If the indexQueue blocks it won't take long for this to cascade back through the other queues as they also begin to block. Common causes of this is slow R/W disk access and/or high levels of logs being received from forwarders or syslog. What happens is Splunk eventually is writing data to disk as fast as it can but if it is receiving data quicker than it can write then it will begin to block.
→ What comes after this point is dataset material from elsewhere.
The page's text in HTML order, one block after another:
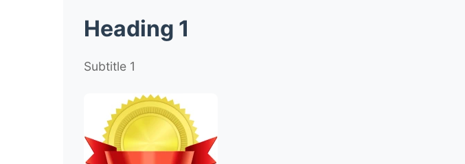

Some quick things to check would be if your forwarders are capped at the default (I think about 256kbps) or if they have been modified to output at a faster rate. Also have a look at the IOPS of the hard disk(s) you have to ensure that they meet or exceed the minimum of at least 800 (you want more if it is in heavy use) and finally, you might just need to expand your setup to include a second indexer?
I have downloaded that but have not yet taken the time to check it out -- 'real' work gets in the way. Perhaps I need to reset some priorities so that I can make use of the product to support the product!
In light of the need for "data to justify", I'd check out the Splunk on Splunk (S.o.S.) app. It has a report called indexing_performance which can show you which portions of your Splunk pipeline are busy, and reflect that status over time so you can see whether it's a spike or a trend. Be careful, though, Splunk on Splunk comes with a couple of scripts to collect performance data; if you're already close to your limit, you'll want to disable those specific inputs via the Splunk Manager.
I have two indexers and am collecting data to justify a third -- budget considerations, etc make justification necessary and appropriate. I have a fair number of forwarders too and some can burst a bunch of data now and then. Although I have not dug into the over-all picture, I suspect that these 'bursting servers' did so enmass.